Instructions for the task | Each entry is to be reproduced verbatim, and images are to be omitted.

Information supplied |
---+---
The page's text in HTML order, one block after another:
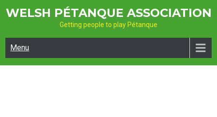
WELSH PÉTANQUE ASSOCIATION
Getting people to play Pétanque
Menu
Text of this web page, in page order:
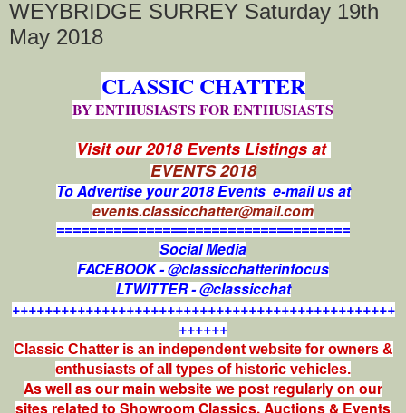
WEYBRIDGE SURREY Saturday 19th
May 2018
CLASSIC CHATTER
BY ENTHUSIASTS FOR ENTHUSIASTS
Visit our 2018 Events Listings at
EVENTS 2018
To Advertise your 2018 Events e-mail us at
events.classicchatter@mail.com
====================================
Social Media
FACEBOOK - @classicchatterinfocus
LTWITTER - @classicchat
+++++++++++++++++++++++++++++++++++++++++++++++
++++++
Classic Chatter is an independent website for owners &
enthusiasts of all types of historic vehicles.
As well as our main website we post regularly on our
sites related to Showroom Classics, Auctions & Events
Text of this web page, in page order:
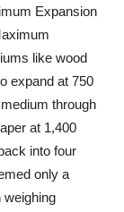
Expansion
like wood
expand at 750
through
at 1,400
into four
only a
weighing
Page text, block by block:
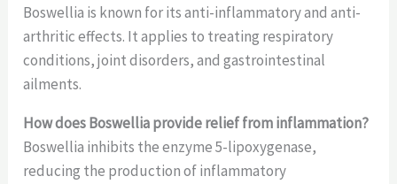
Boswellia is known for its anti-inflammatory and anti-
arthritic effects. It applies to treating respiratory
conditions, joint disorders, and gastrointestinal
ailments.
How does Boswellia provide relief from inflammation?
Boswellia inhibits the enzyme 5-lipoxygenase,
reducing the production of inflammatory
---+---
Written solution |
The page's text in HTML order, one block after another:
WELSH PÉTANQUE ASSOCIATION
Getting people to play Pétanque
Menu
Text of this web page, in page order:
WEYBRIDGE SURREY Saturday 19th
May 2018
CLASSIC CHATTER
BY ENTHUSIASTS FOR ENTHUSIASTS
Visit our 2018 Events Listings at
EVENTS 2018
To Advertise your 2018 Events e-mail us at
events.classicchatter@mail.com
====================================
Social Media
FACEBOOK - @classicchatterinfocus
LTWITTER - @classicchat
+++++++++++++++++++++++++++++++++++++++++++++++
++++++
Classic Chatter is an independent website for owners &
enthusiasts of all types of historic vehicles.
As well as our main website we post regularly on our
sites related to Showroom Classics, Auctions & Events
Text of this web page, in page order:
Expansion
like wood
expand at 750
through
at 1,400
into four
only a
weighing
Page text, block by block:
Boswellia is known for its anti-inflammatory and anti-
arthritic effects. It applies to treating respiratory
conditions, joint disorders, and gastrointestinal
ailments.
How does Boswellia provide relief from inflammation?
Boswellia inhibits the enzyme 5-lipoxygenase,
reducing the production of inflammatory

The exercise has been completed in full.